- TASK OBJECTIVE -
For each line of the data that includes the word "http", copy the line.

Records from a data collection
────────────────────────────────────────

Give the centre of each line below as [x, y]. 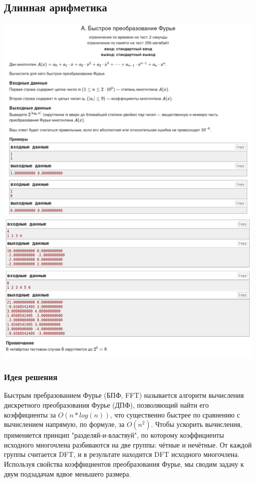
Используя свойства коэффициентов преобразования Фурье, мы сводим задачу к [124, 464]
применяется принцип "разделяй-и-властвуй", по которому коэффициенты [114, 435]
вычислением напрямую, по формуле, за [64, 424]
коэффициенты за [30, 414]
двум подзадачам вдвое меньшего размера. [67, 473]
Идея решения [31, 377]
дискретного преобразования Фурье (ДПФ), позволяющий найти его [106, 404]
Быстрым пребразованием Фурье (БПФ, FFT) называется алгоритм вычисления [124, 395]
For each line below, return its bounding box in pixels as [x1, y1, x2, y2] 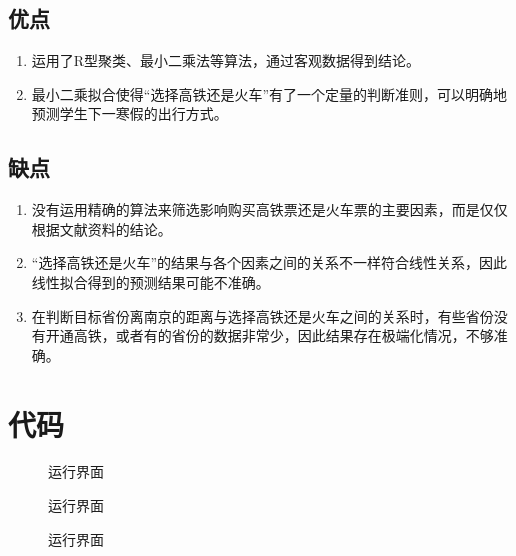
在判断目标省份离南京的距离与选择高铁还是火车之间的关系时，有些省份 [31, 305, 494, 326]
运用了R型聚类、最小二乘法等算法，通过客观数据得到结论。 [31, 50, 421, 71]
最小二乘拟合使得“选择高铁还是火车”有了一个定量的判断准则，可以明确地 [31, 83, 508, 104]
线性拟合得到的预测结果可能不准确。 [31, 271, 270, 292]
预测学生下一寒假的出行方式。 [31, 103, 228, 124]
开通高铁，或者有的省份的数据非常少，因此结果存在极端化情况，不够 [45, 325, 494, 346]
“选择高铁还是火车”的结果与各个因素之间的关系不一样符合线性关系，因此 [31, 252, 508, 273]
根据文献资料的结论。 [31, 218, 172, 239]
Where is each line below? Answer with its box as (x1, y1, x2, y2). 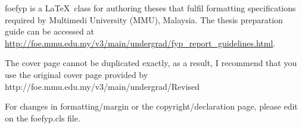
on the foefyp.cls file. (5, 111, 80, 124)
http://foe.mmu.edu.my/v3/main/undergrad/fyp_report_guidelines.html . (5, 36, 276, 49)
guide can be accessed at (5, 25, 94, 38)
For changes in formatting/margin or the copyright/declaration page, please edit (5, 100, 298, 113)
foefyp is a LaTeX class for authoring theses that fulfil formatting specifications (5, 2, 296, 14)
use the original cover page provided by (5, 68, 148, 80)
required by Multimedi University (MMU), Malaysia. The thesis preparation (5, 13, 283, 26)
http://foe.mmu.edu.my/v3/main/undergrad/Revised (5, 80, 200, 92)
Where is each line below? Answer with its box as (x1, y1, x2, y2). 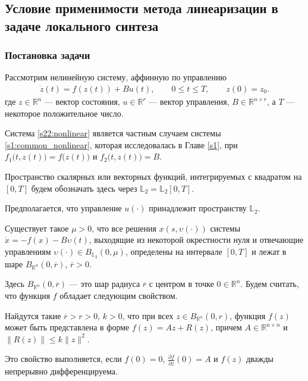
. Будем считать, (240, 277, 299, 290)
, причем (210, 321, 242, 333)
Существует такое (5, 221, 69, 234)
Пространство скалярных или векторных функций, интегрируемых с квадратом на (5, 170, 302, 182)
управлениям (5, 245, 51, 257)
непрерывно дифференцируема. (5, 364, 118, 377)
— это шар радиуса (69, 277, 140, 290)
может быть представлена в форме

────────────────────────────────────────

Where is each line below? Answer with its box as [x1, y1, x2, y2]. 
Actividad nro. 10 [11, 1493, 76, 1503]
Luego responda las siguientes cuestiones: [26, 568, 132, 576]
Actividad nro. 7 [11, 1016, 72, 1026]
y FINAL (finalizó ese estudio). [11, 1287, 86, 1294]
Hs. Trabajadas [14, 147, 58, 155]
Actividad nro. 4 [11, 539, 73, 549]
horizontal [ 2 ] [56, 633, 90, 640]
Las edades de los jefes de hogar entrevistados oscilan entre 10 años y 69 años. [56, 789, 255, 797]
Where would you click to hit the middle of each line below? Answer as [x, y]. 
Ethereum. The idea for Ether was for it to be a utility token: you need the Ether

────────────────────────────────────────

- TASK OUTPUT -
http://foe.mmu.edu.my/v3/main/undergrad/fyp_report_guidelines.html . (5, 36, 276, 49)
http://foe.mmu.edu.my/v3/main/undergrad/Revised (5, 80, 200, 92)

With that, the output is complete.